§ **Data extract**:
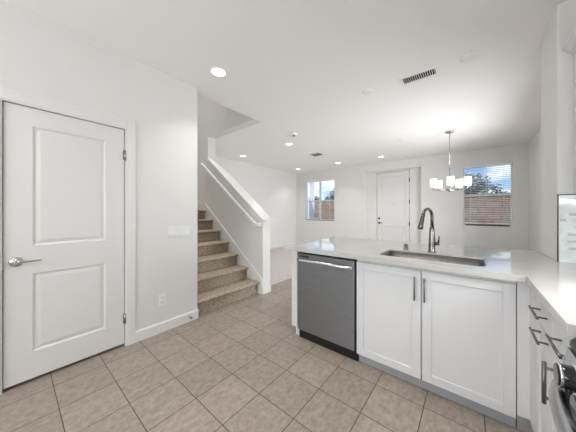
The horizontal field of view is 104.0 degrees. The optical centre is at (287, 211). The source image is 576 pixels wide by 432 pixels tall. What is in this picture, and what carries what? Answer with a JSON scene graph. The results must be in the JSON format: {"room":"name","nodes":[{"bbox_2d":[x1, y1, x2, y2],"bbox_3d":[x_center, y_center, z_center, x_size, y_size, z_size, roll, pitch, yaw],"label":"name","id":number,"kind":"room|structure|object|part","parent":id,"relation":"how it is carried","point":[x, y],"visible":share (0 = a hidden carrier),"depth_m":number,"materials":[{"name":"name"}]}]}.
{"room":"kitchen","nodes":[
{"label":"kitchen","id":0,"kind":"room"},
{"bbox_2d":[0,0,196,330],"bbox_3d":[-2.354,-0.103,1.209,0.120,2.743,3.910,0,0,39],"label":"wall","id":1,"kind":"structure","parent":0,"point":[40,57],"depth_m":2.25,"materials":[{"name":"white paint"}]},
{"bbox_2d":[2,101,125,388],"bbox_3d":[-1.760,0.235,1.849,0.090,2.017,0.727,0,0,39],"label":"door","id":2,"kind":"structure","parent":1,"relation":"in","point":[63,258],"depth_m":1.79,"materials":[{"name":"white paint"}]},
{"bbox_3d":[-1.909,0.362,1.637,0.055,0.070,0.158,0,0,39],"label":"lever","id":3,"kind":"part","parent":2,"relation":"part of","materials":[{"name":"silver metal"}]},
{"bbox_2d":[0,87,135,394],"bbox_3d":[-1.803,0.204,1.877,0.131,2.128,0.882,0,0,39],"label":"door frame","id":4,"kind":"structure","parent":1,"relation":"attached to","point":[6,95],"depth_m":2.11,"materials":[{"name":"white paint"}]},
{"bbox_2d":[158,293,165,306],"bbox_3d":[-1.325,0.930,2.375,0.009,0.125,0.078,0,0,39],"label":"power outlet","id":5,"kind":"object","parent":1,"relation":"attached to","point":[162,297],"visible":1,"depth_m":2.37,"materials":[{"name":"white plastic"}]},
{"bbox_2d":[136,309,197,341],"bbox_3d":[-1.275,1.216,2.433,0.014,0.105,0.646,0,0,39],"label":"baseboard","id":6,"kind":"structure","parent":1,"relation":"attached to","point":[150,331],"depth_m":2.39,"materials":[{"name":"white paint"}]},
{"bbox_2d":[168,226,189,236],"bbox_3d":[-1.214,0.217,2.509,0.012,0.115,0.232,0,0,39],"label":"light switch","id":7,"kind":"object","parent":1,"relation":"attached to","point":[173,231],"visible":1,"depth_m":2.50,"materials":[{"name":"white plastic"}]},
{"bbox_2d":[197,95,274,286],"bbox_3d":[-1.375,-1.332,4.362,2.865,5.200,0.204,0,0,39],"label":"wall","id":8,"kind":"structure","parent":0,"point":[215,120],"depth_m":4.02,"materials":[{"name":"white paint"}]},
{"bbox_2d":[197,204,262,293],"bbox_3d":[-1.470,0.560,4.322,2.768,1.417,0.022,0,0,39],"label":"trim","id":9,"kind":"structure","parent":8,"relation":"attached to","point":[252,274],"depth_m":3.89,"materials":[{"name":"white paint"}]},
{"bbox_2d":[200,163,261,226],"bbox_3d":[-1.058,-0.363,3.949,1.641,1.199,0.108,0,0,39],"label":"stair handrail","id":10,"kind":"object","parent":8,"relation":"attached to","point":[205,168],"visible":1,"depth_m":3.80,"materials":[{"name":"white paint"}]},
{"bbox_2d":[262,285,270,293],"bbox_3d":[-1.399,1.216,4.387,2.770,0.105,0.180,0,0,39],"label":"baseboard","id":11,"kind":"structure","parent":8,"relation":"attached to","point":[266,289],"depth_m":3.50,"materials":[{"name":"white paint"}]},
{"bbox_2d":[215,156,295,245],"bbox_3d":[-1.447,-1.332,6.707,0.200,5.200,6.010,0,0,39],"label":"wall","id":12,"kind":"structure","parent":0,"point":[273,190],"depth_m":7.72,"materials":[{"name":"white paint"}]},
{"bbox_2d":[270,242,295,248],"bbox_3d":[-1.052,1.216,7.023,0.014,0.105,4.380,0,0,39],"label":"baseboard","id":13,"kind":"structure","parent":12,"relation":"attached to","point":[286,244],"depth_m":8.02,"materials":[{"name":"white paint"}]},
{"bbox_2d":[0,278,523,431],"bbox_3d":[0.232,1.328,2.903,7.600,0.120,9.800,0,0,39],"label":"floor","id":14,"kind":"structure","parent":0,"point":[243,365],"depth_m":1.60,"materials":[{"name":"brown tile"}]},
{"bbox_2d":[197,210,258,315],"bbox_3d":[-1.808,0.614,3.937,2.701,1.309,1.010,0,0,39],"label":"staircase","id":15,"kind":"structure","parent":14,"relation":"on","point":[221,281],"depth_m":3.41,"materials":[{"name":"carpet"}]},
{"bbox_2d":[292,251,299,334],"bbox_3d":[0.263,0.830,2.540,0.070,0.876,0.624,0,0,39],"label":"cabinet end panel","id":16,"kind":"object","parent":14,"relation":"on","point":[294,253],"visible":0.25,"depth_m":2.30,"materials":[{"name":"white paint"}]},
{"bbox_2d":[297,252,357,360],"bbox_3d":[0.502,0.832,2.282,0.607,0.872,0.663,0,0,39],"label":"dishwasher","id":17,"kind":"object","parent":14,"relation":"on","point":[327,285],"visible":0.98,"depth_m":2.04,"materials":[{"name":"grey metal"}]},
{"bbox_3d":[0.307,0.472,2.053,0.571,0.035,0.061,0,0,39],"label":"handle","id":18,"kind":"part","parent":17,"relation":"part of","materials":[{"name":"silver metal"}]},
{"bbox_2d":[357,260,515,427],"bbox_3d":[1.120,0.830,1.810,0.953,0.876,0.637,0,0,39],"label":"base cabinet","id":19,"kind":"object","parent":14,"relation":"on","point":[451,336],"visible":0.98,"depth_m":1.52,"materials":[{"name":"white paint"}]},
{"bbox_3d":[0.764,0.805,1.750,0.469,0.770,0.020,0,0,39],"label":"cabinet door","id":20,"kind":"part","parent":19,"relation":"part of","materials":[{"name":"white paint"}]},
{"bbox_3d":[0.901,0.544,1.602,0.010,0.168,0.037,0,0,39],"label":"handle","id":21,"kind":"part","parent":19,"relation":"part of","materials":[{"name":"grey metal"}]},
{"bbox_3d":[0.948,0.544,1.563,0.010,0.168,0.037,0,0,39],"label":"handle","id":22,"kind":"part","parent":19,"relation":"part of","materials":[{"name":"grey metal"}]},
{"bbox_2d":[284,236,575,336],"bbox_3d":[1.037,0.373,1.765,2.380,0.038,1.832,0,0,39],"label":"countertop","id":23,"kind":"structure","parent":19,"relation":"on","point":[553,282],"depth_m":1.57,"materials":[{"name":"white stone"}]},
{"bbox_2d":[418,208,439,252],"bbox_3d":[1.202,0.159,1.945,0.232,0.390,0.075,0,0,-18],"label":"kitchen faucet","id":24,"kind":"object","parent":23,"relation":"on","point":[432,244],"visible":1,"depth_m":1.95,"materials":[{"name":"silver metal"}]},
{"bbox_3d":[1.207,0.054,1.943,0.149,0.180,0.027,0,0,-26],"label":"spout","id":25,"kind":"part","parent":24,"relation":"part of","materials":[{"name":"silver metal"}]},
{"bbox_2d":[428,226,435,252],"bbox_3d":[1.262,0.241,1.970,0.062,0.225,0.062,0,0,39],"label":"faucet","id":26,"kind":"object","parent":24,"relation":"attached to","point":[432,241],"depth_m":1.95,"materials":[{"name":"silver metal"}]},
{"bbox_2d":[381,251,484,266],"bbox_3d":[1.115,0.480,1.781,0.694,0.232,0.378,0,0,39],"label":"sink","id":27,"kind":"object","parent":23,"relation":"in","point":[430,257],"visible":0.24,"depth_m":1.89,"materials":[{"name":"metal"}]},
{"bbox_3d":[1.135,0.805,1.448,0.469,0.770,0.020,0,0,39],"label":"cabinet door","id":28,"kind":"part","parent":19,"relation":"part of","materials":[{"name":"white paint"}]},
{"bbox_2d":[516,282,516,376],"bbox_3d":[1.181,0.830,2.213,1.908,0.876,0.025,0,0,39],"label":"panel","id":29,"kind":"object","parent":14,"relation":"on","point":[516,282],"visible":0.02,"depth_m":1.73,"materials":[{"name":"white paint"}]},
{"bbox_2d":[517,282,535,431],"bbox_3d":[1.362,0.830,1.196,0.193,0.876,0.185,0,0,39],"label":"cabinet filler","id":30,"kind":"object","parent":14,"relation":"on","point":[526,344],"visible":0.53,"depth_m":1.27,"materials":[{"name":"white paint"}]},
{"bbox_2d":[528,296,552,431],"bbox_3d":[1.448,0.830,0.915,0.655,0.876,0.475,0,0,39],"label":"base cabinet","id":31,"kind":"object","parent":14,"relation":"on","point":[544,320],"visible":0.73,"depth_m":1.05,"materials":[{"name":"white paint"}]},
{"bbox_3d":[1.149,0.466,1.036,0.038,0.010,0.166,0,0,39],"label":"handle","id":32,"kind":"part","parent":31,"relation":"part of","materials":[{"name":"grey metal"}]},
{"bbox_3d":[1.140,0.568,1.025,0.038,0.010,0.172,0,0,39],"label":"handle","id":33,"kind":"part","parent":31,"relation":"part of","materials":[{"name":"grey metal"}]},
{"bbox_3d":[1.178,0.470,1.026,0.020,0.125,0.299,0,0,39],"label":"drawer","id":34,"kind":"part","parent":31,"relation":"part of","materials":[{"name":"white paint"}]},
{"bbox_3d":[1.178,0.851,1.026,0.020,0.624,0.299,0,0,39],"label":"cabinet door","id":35,"kind":"part","parent":31,"relation":"part of","materials":[{"name":"white paint"}]},
{"bbox_2d":[541,318,574,431],"bbox_3d":[1.209,0.830,0.622,0.657,0.876,0.271,0,0,39],"label":"base cabinet","id":36,"kind":"object","parent":14,"relation":"on","point":[561,341],"visible":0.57,"depth_m":0.87,"materials":[{"name":"white paint"}]},
{"bbox_3d":[1.022,0.674,0.881,0.040,0.163,0.014,0,0,39],"label":"handle","id":37,"kind":"part","parent":36,"relation":"part of","materials":[{"name":"grey metal"}]},
{"bbox_3d":[0.944,0.471,0.784,0.038,0.010,0.172,0,0,39],"label":"handle","id":38,"kind":"part","parent":36,"relation":"part of","materials":[{"name":"grey metal"}]},
{"bbox_3d":[0.993,0.851,0.798,0.020,0.624,0.268,0,0,39],"label":"cabinet door","id":39,"kind":"part","parent":36,"relation":"part of","materials":[{"name":"white paint"}]},
{"bbox_3d":[0.993,0.470,0.798,0.020,0.125,0.268,0,0,39],"label":"drawer","id":40,"kind":"part","parent":36,"relation":"part of","materials":[{"name":"white paint"}]},
{"bbox_2d":[548,337,575,431],"bbox_3d":[0.847,0.759,0.220,0.712,0.898,0.796,0,0,39],"label":"range","id":41,"kind":"object","parent":14,"relation":"on","point":[562,389],"visible":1,"depth_m":0.62,"materials":[{"name":"metal"}]},
{"bbox_3d":[0.603,0.531,0.418,0.084,0.045,0.783,0,0,39],"label":"oven handle","id":42,"kind":"part","parent":41,"relation":"part of","materials":[{"name":"silver metal"}]},
{"bbox_3d":[0.795,0.471,0.643,0.040,0.072,0.072,0,0,39],"label":"knob","id":43,"kind":"part","parent":41,"relation":"part of","materials":[{"name":"silver"}]},
{"bbox_3d":[0.647,0.467,0.383,0.079,0.086,0.794,0,0,39],"label":"control panel","id":44,"kind":"part","parent":41,"relation":"part of","materials":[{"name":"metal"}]},
{"bbox_2d":[569,337,575,352],"bbox_3d":[0.875,0.385,0.194,0.636,0.078,0.792,0,0,39],"label":"cooktop","id":45,"kind":"object","parent":41,"relation":"in","point":[572,349],"depth_m":0.68,"materials":[{"name":"black metal"}]},
{"bbox_3d":[0.702,0.471,0.528,0.040,0.072,0.072,0,0,39],"label":"knob","id":46,"kind":"part","parent":41,"relation":"part of","materials":[{"name":"silver metal"}]},
{"bbox_2d":[270,247,291,284],"bbox_3d":[-0.049,1.264,6.219,2.585,0.008,4.365,0,0,39],"label":"floor","id":47,"kind":"structure","parent":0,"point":[280,259],"depth_m":5.27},
{"bbox_2d":[4,0,566,173],"bbox_3d":[0.232,-1.585,2.903,7.600,0.253,9.800,0,0,39],"label":"ceiling","id":48,"kind":"structure","parent":0,"point":[303,68],"depth_m":2.25,"materials":[{"name":"white paint"}]},
{"bbox_2d":[209,66,227,76],"bbox_3d":[-0.734,-1.472,2.376,0.184,0.007,0.184,0,0,39],"label":"recessed light","id":49,"kind":"object","parent":48,"relation":"in","point":[216,71],"visible":1,"depth_m":2.36,"materials":[{"name":"white glass"}]},
{"bbox_2d":[307,152,324,156],"bbox_3d":[0.737,-1.471,5.803,0.350,0.008,0.340,0,0,39],"label":"ceiling vent","id":50,"kind":"object","parent":48,"relation":"in","point":[317,154],"visible":1,"depth_m":5.78,"materials":[{"name":"white metal"}]},
{"bbox_2d":[362,89,372,94],"bbox_3d":[0.975,-1.469,2.761,0.124,0.012,0.124,0,0,39],"label":"sprinkler cover","id":51,"kind":"object","parent":48,"relation":"attached to","point":[366,91],"visible":1,"depth_m":2.74,"materials":[{"name":"white plastic"}]},
{"bbox_2d":[399,65,439,85],"bbox_3d":[1.423,-1.471,2.447,0.365,0.008,0.177,0,0,39],"label":"ceiling vent","id":52,"kind":"object","parent":48,"relation":"in","point":[433,71],"visible":1,"depth_m":2.43,"materials":[{"name":"white metal"}]},
{"bbox_2d":[430,130,471,191],"bbox_3d":[2.967,-0.921,4.120,0.615,1.108,0.608,0,0,39],"label":"chandelier","id":53,"kind":"object","parent":48,"relation":"hanging from","point":[466,181],"visible":1,"depth_m":4.13,"materials":[{"name":"white glass"}]},
{"bbox_3d":[2.714,-0.533,4.206,0.114,0.158,0.114,0,0,39],"label":"lamp shade","id":54,"kind":"part","parent":53,"relation":"part of","materials":[{"name":"white glass"}]},
{"bbox_3d":[2.956,-0.533,4.403,0.114,0.158,0.114,0,0,39],"label":"lamp shade","id":55,"kind":"part","parent":53,"relation":"part of","materials":[{"name":"white glass"}]},
{"bbox_3d":[2.970,-0.933,4.138,0.028,1.003,0.028,0,0,39],"label":"stem","id":56,"kind":"part","parent":53,"relation":"part of","materials":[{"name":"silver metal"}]},
{"bbox_3d":[2.827,-0.533,3.916,0.114,0.158,0.114,0,0,39],"label":"lamp shade","id":57,"kind":"part","parent":53,"relation":"part of","materials":[{"name":"white glass"}]},
{"bbox_3d":[3.217,-0.533,4.234,0.114,0.158,0.114,0,0,39],"label":"lamp shade","id":58,"kind":"part","parent":53,"relation":"part of","materials":[{"name":"white glass"}]},
{"bbox_3d":[3.138,-0.533,3.933,0.114,0.158,0.114,0,0,39],"label":"lamp shade","id":59,"kind":"part","parent":53,"relation":"part of","materials":[{"name":"white glass"}]},
{"bbox_2d":[296,143,527,250],"bbox_3d":[2.864,-0.103,6.781,6.800,2.743,0.180,0,0,39],"label":"wall","id":60,"kind":"structure","parent":0,"point":[354,186],"depth_m":6.00,"materials":[{"name":"white paint"}]},
{"bbox_2d":[306,182,333,220],"bbox_3d":[1.156,-0.392,8.147,1.225,1.480,0.143,0,0,39],"label":"window","id":61,"kind":"structure","parent":60,"relation":"in","point":[320,200],"depth_m":8.18,"materials":[{"name":"white plastic"}]},
{"bbox_2d":[305,179,333,219],"bbox_3d":[1.134,-0.423,8.120,1.213,1.413,0.055,0,0,39],"label":"window blind","id":62,"kind":"object","parent":61,"relation":"attached to","point":[329,180],"visible":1,"depth_m":7.96,"materials":[{"name":"white plastic"}]},
{"bbox_3d":[1.133,-0.414,8.091,0.807,1.375,0.008,0,0,39],"label":"lift cord","id":63,"kind":"part","parent":62,"relation":"part of","materials":[{"name":"white fabric"}]},
{"bbox_2d":[376,169,409,241],"bbox_3d":[3.086,0.038,6.637,0.925,2.460,0.120,0,0,39],"label":"door","id":64,"kind":"structure","parent":60,"relation":"in","point":[392,187],"depth_m":6.63,"materials":[{"name":"white paint"}]},
{"bbox_2d":[463,162,512,227],"bbox_3d":[4.671,-0.367,5.293,0.870,1.480,0.143,0,0,39],"label":"window","id":65,"kind":"structure","parent":60,"relation":"in","point":[511,194],"depth_m":5.17,"materials":[{"name":"white plastic"}]},
{"bbox_2d":[463,162,511,223],"bbox_3d":[4.649,-0.411,5.267,0.858,1.388,0.055,0,0,39],"label":"window blind","id":66,"kind":"object","parent":65,"relation":"attached to","point":[505,163],"visible":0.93,"depth_m":5.25,"materials":[{"name":"white plastic"}]},
{"bbox_3d":[4.635,-0.402,5.249,0.587,1.350,0.008,0,0,39],"label":"lift cord","id":67,"kind":"part","parent":66,"relation":"part of","materials":[{"name":"white fabric"}]},
{"bbox_3d":[4.651,0.274,5.269,0.854,0.018,0.044,0,0,39],"label":"rail","id":68,"kind":"part","parent":66,"relation":"part of","materials":[{"name":"white plastic"}]},
{"bbox_2d":[528,128,540,251],"bbox_3d":[3.937,-0.103,3.192,0.180,2.743,4.040,0,0,39],"label":"wall","id":69,"kind":"structure","parent":0,"point":[534,145],"depth_m":4.33,"materials":[{"name":"white paint"}]},
{"bbox_2d":[541,0,575,260],"bbox_3d":[2.408,-0.103,1.516,0.872,2.743,0.490,0,0,39],"label":"wall","id":70,"kind":"structure","parent":0,"point":[557,65],"depth_m":1.63,"materials":[{"name":"white paint"}]},
{"bbox_2d":[557,194,575,262],"bbox_3d":[2.070,0.116,1.469,0.408,0.477,0.010,0,0,39],"label":"wall tile","id":71,"kind":"structure","parent":70,"relation":"attached to","point":[566,203],"depth_m":1.57,"materials":[{"name":"white tile"}]},
{"bbox_3d":[1.162,-0.103,-0.976,1.265,2.743,4.950,0,0,39],"label":"wall","id":72,"kind":"structure","parent":0,"visible":0},
{"bbox_2d":[562,24,575,192],"bbox_3d":[1.645,-0.640,0.929,0.383,1.032,1.365,0,0,39],"label":"upper cabinet","id":73,"kind":"object","parent":72,"relation":"attached to","point":[569,46],"visible":1,"depth_m":1.52,"materials":[{"name":"white paint"}]},
{"bbox_3d":[1.534,-1.117,1.018,0.100,0.079,1.364,0,0,39],"label":"crown moulding","id":74,"kind":"part","parent":73,"relation":"part of","materials":[{"name":"white paint"}]},
{"bbox_3d":[1.829,-0.600,1.366,0.020,0.948,0.450,0,0,39],"label":"cabinet door","id":75,"kind":"part","parent":73,"relation":"part of","materials":[{"name":"white paint"}]},
{"label":"outside","id":76,"kind":"structure","parent":0,"visible":0},
{"bbox_3d":[14.906,1.493,18.361,28.000,0.150,32.700,0,0,39],"label":"ground","id":77,"kind":"structure","parent":76,"visible":0},
{"bbox_2d":[308,182,313,218],"bbox_3d":[0.754,-0.257,9.949,0.730,3.350,0.400,0,0,39],"label":"porch post","id":78,"kind":"object","parent":77,"relation":"on","point":[310,190],"visible":0.04,"depth_m":9.69,"materials":[{"name":"white paint"}]},
{"bbox_2d":[324,189,333,199],"bbox_3d":[3.396,-0.094,15.289,2.061,3.039,1.261,0,0,39],"label":"tree","id":79,"kind":"object","parent":77,"relation":"on","point":[332,195],"visible":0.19,"depth_m":15.40,"materials":[{"name":"green plant"}]},
{"bbox_2d":[314,193,510,225],"bbox_3d":[4.939,0.408,9.257,15.000,2.020,0.260,0,0,39],"label":"wall","id":80,"kind":"structure","parent":77,"relation":"on","point":[506,208],"depth_m":7.72,"materials":[{"name":"brown brick"}]},
{"bbox_2d":[464,171,509,193],"bbox_3d":[8.460,-0.203,10.276,2.687,3.256,1.661,0,0,39],"label":"tree","id":81,"kind":"object","parent":77,"relation":"on","point":[473,176],"visible":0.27,"depth_m":9.85,"materials":[{"name":"green plant"}]}
]}

§ **Your instructions**: Show each line from the listing above that includes the word "floor".

§ **Your solution**:
{"bbox_2d":[0,278,523,431],"bbox_3d":[0.232,1.328,2.903,7.600,0.120,9.800,0,0,39],"label":"floor","id":14,"kind":"structure","parent":0,"point":[243,365],"depth_m":1.60,"materials":[{"name":"brown tile"}]},
{"bbox_2d":[270,247,291,284],"bbox_3d":[-0.049,1.264,6.219,2.585,0.008,4.365,0,0,39],"label":"floor","id":47,"kind":"structure","parent":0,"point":[280,259],"depth_m":5.27},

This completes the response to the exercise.